Hydrogen Production from Biogas: Development of an Efficient Nickel Catalyst by the Exsolution Approach

Hydrogen production from biogas over alumina-supported Ce1-xNixO2-x catalysts was studied in a temperature range of 600-850 degrees C with an initial gas composition of CH4/CO2/H2O of 1/0.8/0.4. To achieve a high and stable hydrogen yield, highly dispersed Ni catalysts were prepared through the exsolution approach. A solid solution of Ce1-xNixO2-x was firstly formed on the surface of Al2O3 and then activated in H-2/Ar at 800 degrees C. The genesis and properties of the Ce1-xNixO2-x/Al2O3 catalysts were established using X-ray fluorescence analysis, thermal analysis, N-2 adsorption, ex situ and in situ X-ray diffraction, Raman spectroscopy, electron microscopy, EDX analysis, and temperature-programmed hydrogen reduction. The performance of Ce1-xNixO2-x/Al2O3 catalysts in biogas conversion was tuned by regulation of the dispersion and reducibility of the active component through variation of content (5-20 wt.%) and composition (x = 0.2, 0.5, 0.8) of Ce1-xNixO2-x as well as the mode of its loading (co-impregnation (CI), citrate sol-gel method (SG)).
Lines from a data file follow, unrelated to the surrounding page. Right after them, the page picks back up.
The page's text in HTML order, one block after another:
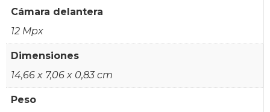
Cámara delantera
12 Mpx
Dimensiones
14,66 x 7,06 x 0,83 cm
Peso
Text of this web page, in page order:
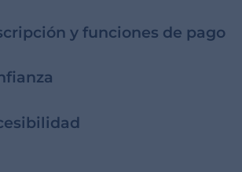
y funciones de pago
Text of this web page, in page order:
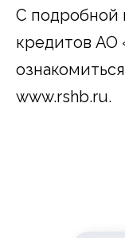
С подробной
кредитов АО
www.rshb.ru.
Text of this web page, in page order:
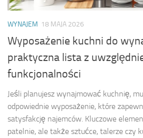
WYNAJEM 18 MAJA 2026
Wyposażenie kuchni do
praktyczna lista z
funkcjonalności
Jeśli planujesz wynajmować kuchnię,
odpowiednie wyposażenie, które
satysfakcję najemców. Kluczowe
patelnie, ale także sztućce, talerze czy
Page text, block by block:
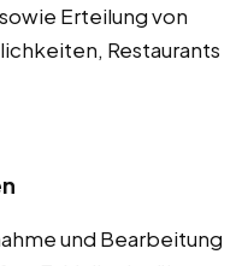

For the 20 wt.% Ce1-xNixO2-x/Al2O3 catalyst, the rate of the coke formation decreased by a factor of 10 as x increased from 0.2 to 0.8. The optimal catalyst composition (20 wt.% Ce0.2Ni0.8O1.8/80 wt.% Al2O3) and preparation mode (citrate sol-gel method) were determined. At 850 degrees C, the 20 wt.% Ce0.2Ni0.8O1.8/Al2O3-SG catalyst provides 100% hydrogen yield at full CH4 conversion and 85% CO2 utilization.